Freud does stress that there is a difference, primarily aesthetic, between the
literary uncanny and any real-world experience of the uncanny. Readers of fiction
experience the uncanny only if an author creates the proper mood and the setting
is real but the characters or events are supernatural, or if they empathize with the
emotional state of a character. For example, in Walter de la Mare’s supernatural
tale, “Seaton’s Aunt,” which first appeared in the April 1922 issue of The London
Mercury, the narrator slowly comes to the realization that both the guardian and
the shadowy inhabitants of the ancestral home of a schoolfriend are repulsive
vampiric beings and that no one can save Seaton from being slowly destroyed by
them. The narrator cannot even imagine a way to describe to the police or other
adults what he senses. Who would believe him? The story is effective, in part,
because the reader can sympathize with the fear and frustration of a boy who
knows that he will not be believed – he can only observe and be horrified by
what he sees.
Freud creates another link to the British ghost story when he points out that many
languages do not have any words that are equivalent to the German “unheimlich”

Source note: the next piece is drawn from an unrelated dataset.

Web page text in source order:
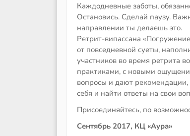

(uncanny), but English has several, including: “Uncomfortable, uneasy, gloomy,
dismal, uncanny, ghastly; (of a house) haunted; (of a man) a repulsive fellow” (Freud
1955: 221). Speakers of English are, in a sense, linguistically predisposed to be
attracted to ghost stories.
In the eighteenth century, “fantasy” was a term used to describe any use of imagination, but became associated particularly with literary tales of the supernatural. The
literary fairy tales of German romanticism such as Johann Ludwig Tieck’s “The Elves”
and E.T.A. Hoffmann’s “The Sandman” (which is the primary text that Freud analyzes
in his essay) reflect themes of doppelgängers, alienation, madness, and isolation that
were adapted by writers of gothic fiction.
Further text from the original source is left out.